[Date Prev][Date Next] [Thread Prev][Thread Next] [Date Index] [Thread Index]

Re: Upgrade a mail server




Craig Sanders wrote:
> 
> On Mon, Feb 18, 2002 at 06:02:38PM -0600, Rich Puhek wrote:
> > Craig Sanders wrote:
> > > i'd love to convert it over to Maildir/ but haven't yet found any way
> > > that doesn't involve many hours of downtime while converting the
> > > mailboxes from mbox format to Maildir.
> > >
> > > one of these days i'll have the time to sit down and work out a good
> > > solution to the problem.  i've got some ideas but no time to work them
> > > out.
> >
> > Look at qmail's site. They've got some nice tools for scripting the
> > switch. Some will need a little bit of cooking for your specific
> > implementaion, but basicly it's there.
> 
> yes, i've seen all that.
> 
> none of the available scripts do the job in what i consider to be a safe
> manner while the system is STILL RUNNING as a mail server (handling both
> incoming mail AND pop & imap connections from hundreds of users).
> 
Yea, there are some limitations. Remember though, once you switch to
Maildir, your script can safely plop data into the Maildirs while MDAs
are dropping mail in and MUAs are removing it. That's a key to avoiding
disaster, and one of my favorite Maildir features.

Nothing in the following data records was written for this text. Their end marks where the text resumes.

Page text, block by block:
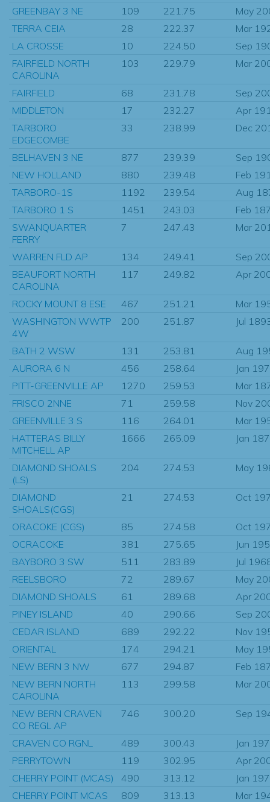
GREENBAY 3 NE 109 221.75
May
TERRA CEIA
28 222.37
Mar
LA CROSSE
10 224.50
Sep
FAIRFIELD NORTH
CAROLINA
103 229.79 Mar
FAIRFIELD 68 231.78
Sep
MIDDLETON
17 232.27
Apr
TARBORO
EDGECOMBE
33 238.99 Dec
BELHAVEN 3 NE 877 239.39
Sep
NEW HOLLAND
880 239.48
Feb
TARBORO-1S
1192 239.54
Aug
TARBORO 1 S
1451 243.03
Feb
SWANQUARTER
FERRY
7 247.43 Mar
WARREN FLD AP 134 249.41
Sep
BEAUFORT NORTH
CAROLINA
117 249.82 Apr
ROCKY MOUNT 8 ESE 467 251.21
Mar
WASHINGTON WWTP
4W
200 251.87 Jul
BATH 2 WSW 131 253.81
Aug
AURORA 6 N
456 258.64
Jan
PITT-GREENVILLE AP
1270 259.53
Mar
FRISCO 2NNE
71 259.58
Nov
GREENVILLE 3 S
116 264.01
Mar
HATTERAS BILLY
MITCHELL AP
1666 265.09 Jan
DIAMOND SHOALS
(LS)
204 274.53 May
DIAMOND
SHOALS(CGS)
21 274.53 Oct
ORACOKE (CGS) 85 274.58
Oct
OCRACOKE
381 275.65
Jun
BAYBORO 3 SW
511 283.89
Jul
REELSBORO
72 289.67
May
DIAMOND SHOALS
61 289.68
Apr
PINEY ISLAND
40 290.66
Sep
CEDAR ISLAND
689 292.22
Nov
ORIENTAL
174 294.21
May
NEW BERN 3 NW
677 294.87
Feb
NEW BERN NORTH
CAROLINA
113 299.58 Mar
NEW BERN CRAVEN
CO REGL AP
746 300.20 Sep
CRAVEN CO RGNL 489 300.43
Jan
PERRYTOWN
119 302.95
Apr
CHERRY POINT (MCAS)
490 313.12
Jan
CHERRY POINT MCAS
809 313.13
Mar
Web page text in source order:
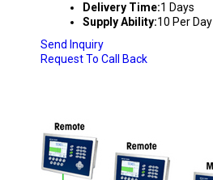
Delivery Time:1 Days
Supply Ability:10 Per Day
Send Inquiry
Request To Call Back
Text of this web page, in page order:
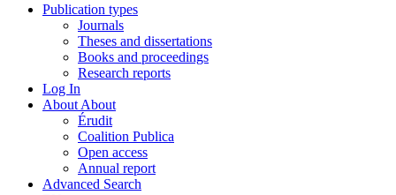
Publication types
Journals
Theses and dissertations
Books and proceedings
Research reports
Log In
About About
Érudit
Coalition Publica
Open access
Annual report
Advanced Search
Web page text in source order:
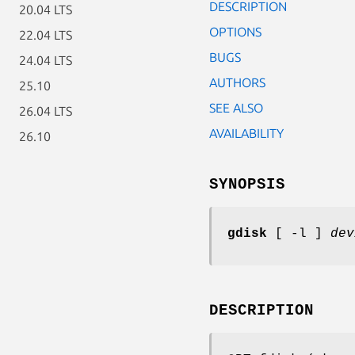
20.04 LTS
22.04 LTS
24.04 LTS
25.10
26.04 LTS
26.10
DESCRIPTION
OPTIONS
BUGS
AUTHORS
SEE ALSO
AVAILABILITY
SYNOPSIS
gdisk [ -l ]
DESCRIPTION
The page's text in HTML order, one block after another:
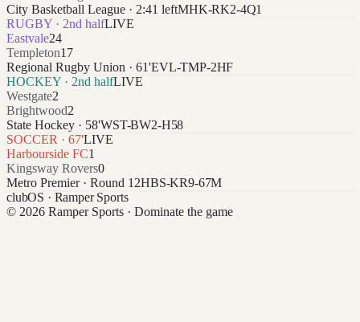
City Basketball League · 2:41 leftMHK-RK2-4Q1
RUGBY · 2nd halfLIVE
Eastvale24
Templeton17
Regional Rugby Union · 61'EVL-TMP-2HF
HOCKEY · 2nd halfLIVE
Westgate2
Brightwood2
State Hockey · 58'WST-BW2-H58
SOCCER · 67'LIVE
Harbourside FC1
Kingsway Rovers0
Metro Premier · Round 12HBS-KR9-67M
clubOS · Ramper Sports
© 2026 Ramper Sports · Dominate the game
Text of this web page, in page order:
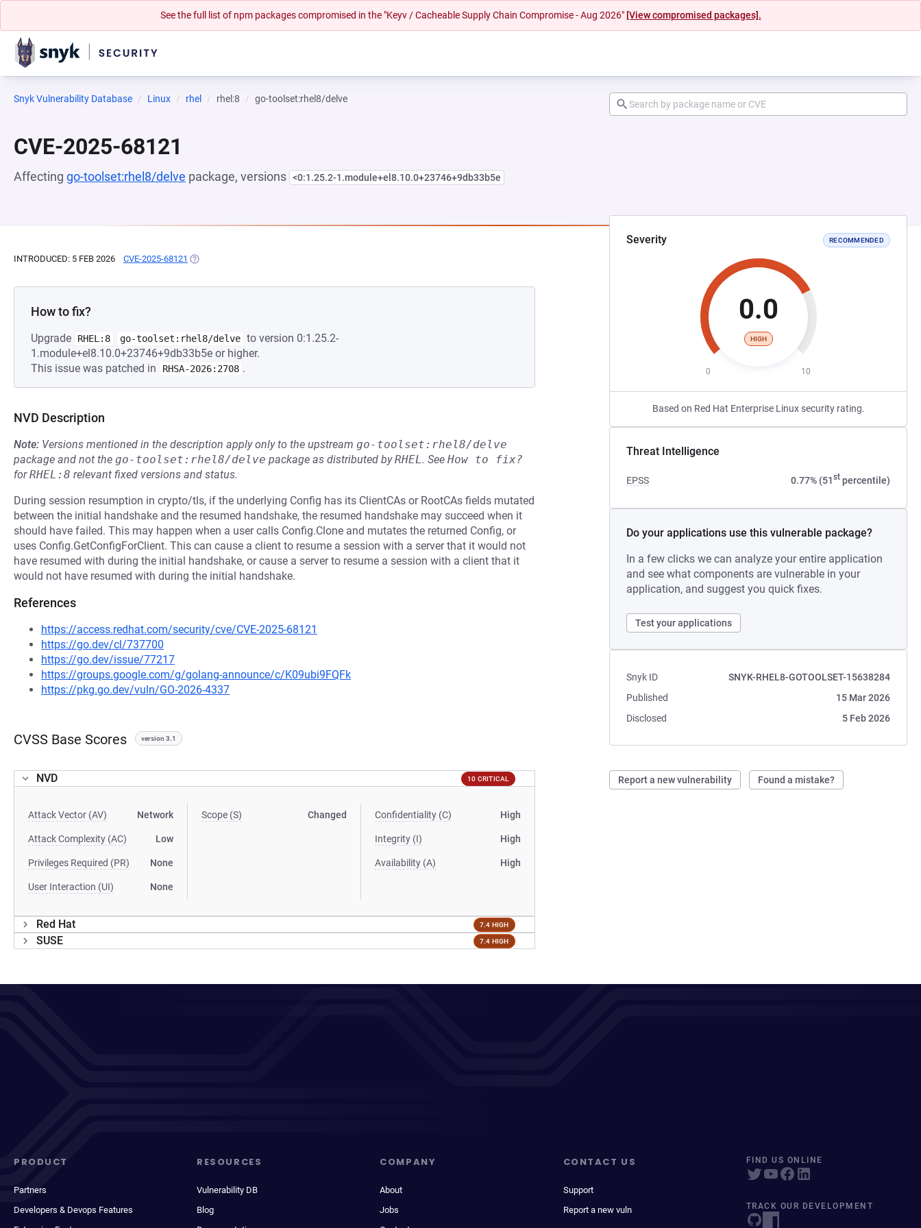
See the full list of npm packages compromised in the "Keyv / Cacheable Supply Chain Compromise - Aug 2026" [View compromised packages].
Snyk Vulnerability Database Linux rhel rhel:8 go-toolset:rhel8/delve
CVE-2025-68121
Affecting go-toolset:rhel8/delve package, versions <0:1.25.2-1.module+el8.10.0+23746+9db33b5e
Severity RECOMMENDED
0.0
HIGH
0 10
Based on Red Hat Enterprise Linux security rating.
Threat Intelligence
EPSS 0.77% (51stpercentile)
Do your applications use this vulnerable package?
In a few clicks we can analyze your entire application
and see what components are vulnerable in your
application, and suggest you quick fixes.
Test your applications
Snyk ID
SNYK-RHEL8-GOTOOLSET-15638284
Published
15 Mar 2026
Disclosed
5 Feb 2026
Report a new vulnerability Found a mistake?
INTRODUCED: 5 FEB 2026 CVE-2025-68121 (OPENS IN A NEW TAB)
How to fix?
Upgrade RHEL:8 go-toolset:rhel8/delve to version 0:1.25.2-
1.module+el8.10.0+23746+9db33b5e or higher.
This issue was patched in
RHSA-2026:2708 .
NVD Description
Note: Versions mentioned in the description apply only to the upstream go-toolset:rhel8/delve
package and not the go-toolset:rhel8/delve package as distributed byRHEL. See How to fix?
forRHEL:8 relevant fixed versions and status.
During session resumption in crypto/tls, if the underlying Config has its ClientCAs or RootCAs fields mutated
between the initial handshake and the resumed handshake, the resumed handshake may succeed when it
should have failed. This may happen when a user calls Config.Clone and mutates the returned Config, or
uses Config.GetConfigForClient. This can cause a client to resume a session with a server that it would not
have resumed with during the initial handshake, or cause a server to resume a session with a client that it
would not have resumed with during the initial handshake.
References
https://access.redhat.com/security/cve/CVE-2025-68121
https://go.dev/cl/737700
https://go.dev/issue/77217
https://groups.google.com/g/golang-announce/c/K09ubi9FQFk
https://pkg.go.dev/vuln/GO-2026-4337
CVSS Base Scores version 3.1
NVD 10 CRITICAL
Attack Vector (AV) Network
Attack Complexity (AC) Low
Privileges Required (PR) None
User Interaction (UI) None
Scope (S) Changed Confidentiality (C) High
Integrity (I) High
Availability (A) High
Red Hat 7.4 HIGH
SUSE 7.4 HIGH
PRODUCT
Partners
Developers & Devops Features
RESOURCES
Vulnerability DB
Blog
COMPANY
About
Jobs
CONTACT US
Support
Report a new vuln
FIND US ONLINE
TRACK OUR DEVELOPMENT

> > Downtime will be the time it takes to install procmail (or other
> > Maildir happy LDA) and restart sendmail (assuming home directories are
> > setup properly.) Also need to restart your POP3 daemon of course.
> > Then, you can fire off a script to convert the mailboxes.
> 
> no, there is a LOT more to it than that...and the fact that NONE of the
> existing conversion scripts take that into account is why i don't
> consider any of them safe enough to use as is.
> 
There's definately more to it, but your downtime (in terms of not being
reachable via SMTP or POP) is of short duration. Downtime in terms of
mail not being accessable will obviously depend on the quantity of data
and the machine performance.

I agree with the safety issue of the convertion scripts. That's why I
added a few wrinkles to the scripts I used.
  1) Cooked in some sanity checking (does $HOME/Maildir exist? who owns
it?, etc. skip mbox on failure, print warning so I can handle it later).
  2) Added a lot of verbosity to the scripts.
  3) ran on small chunks of the user list (~100 users at a crack, just
so I had less mess to repair if the stuff hit the fan)
  4) Before shutting down SMTP and POP: made a copy of /var/spool/mail
  5) Immediately after shutting down SMTP and POP: rsynced the copy
(less downtime than full copy at that point).

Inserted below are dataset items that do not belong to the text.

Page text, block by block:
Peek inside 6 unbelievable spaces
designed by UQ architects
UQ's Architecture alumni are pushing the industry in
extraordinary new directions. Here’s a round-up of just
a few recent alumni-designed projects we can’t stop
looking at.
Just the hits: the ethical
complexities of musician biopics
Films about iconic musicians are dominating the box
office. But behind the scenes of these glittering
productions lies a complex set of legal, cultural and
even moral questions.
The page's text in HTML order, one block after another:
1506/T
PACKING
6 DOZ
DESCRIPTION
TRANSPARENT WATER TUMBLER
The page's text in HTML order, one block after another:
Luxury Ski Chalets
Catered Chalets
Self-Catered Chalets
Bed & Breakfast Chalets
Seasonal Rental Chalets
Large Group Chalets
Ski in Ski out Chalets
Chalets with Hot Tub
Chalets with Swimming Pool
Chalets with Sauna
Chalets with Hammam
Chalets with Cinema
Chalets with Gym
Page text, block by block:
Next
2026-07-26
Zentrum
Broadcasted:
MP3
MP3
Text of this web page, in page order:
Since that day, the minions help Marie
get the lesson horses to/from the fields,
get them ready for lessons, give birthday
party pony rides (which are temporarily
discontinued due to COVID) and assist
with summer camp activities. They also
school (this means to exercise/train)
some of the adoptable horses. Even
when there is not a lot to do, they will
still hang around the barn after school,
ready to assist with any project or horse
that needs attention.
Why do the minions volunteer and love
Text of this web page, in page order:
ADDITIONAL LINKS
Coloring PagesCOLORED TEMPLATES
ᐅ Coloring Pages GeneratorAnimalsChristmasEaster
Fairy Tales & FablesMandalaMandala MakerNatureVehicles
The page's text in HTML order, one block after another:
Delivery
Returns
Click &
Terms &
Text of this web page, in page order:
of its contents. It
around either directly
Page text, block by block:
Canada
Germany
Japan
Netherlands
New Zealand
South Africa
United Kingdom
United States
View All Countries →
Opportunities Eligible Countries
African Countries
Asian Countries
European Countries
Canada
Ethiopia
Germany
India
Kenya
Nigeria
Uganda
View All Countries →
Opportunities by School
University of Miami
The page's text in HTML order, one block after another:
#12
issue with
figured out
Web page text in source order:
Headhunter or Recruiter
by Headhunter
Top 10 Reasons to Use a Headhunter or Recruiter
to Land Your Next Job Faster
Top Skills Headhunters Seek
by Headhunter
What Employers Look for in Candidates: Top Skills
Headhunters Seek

> you might want to risk it on a home system with only a few dozen
> accounts or less, but nobody in their right mind would convert a
> professional mail server with thousands of accounts without first
> planning out every step of the transition and taking the time to think
> of (and work around) every little thing that *could* go wrong.
> 
Definately true, that's what I did on the last cutovers I did (~1500
users on the last one, about ~3000 users on the one prior). And I got to
cut over from Post.Office on NT to Linux/Sendmail/courier-pop. Ugh!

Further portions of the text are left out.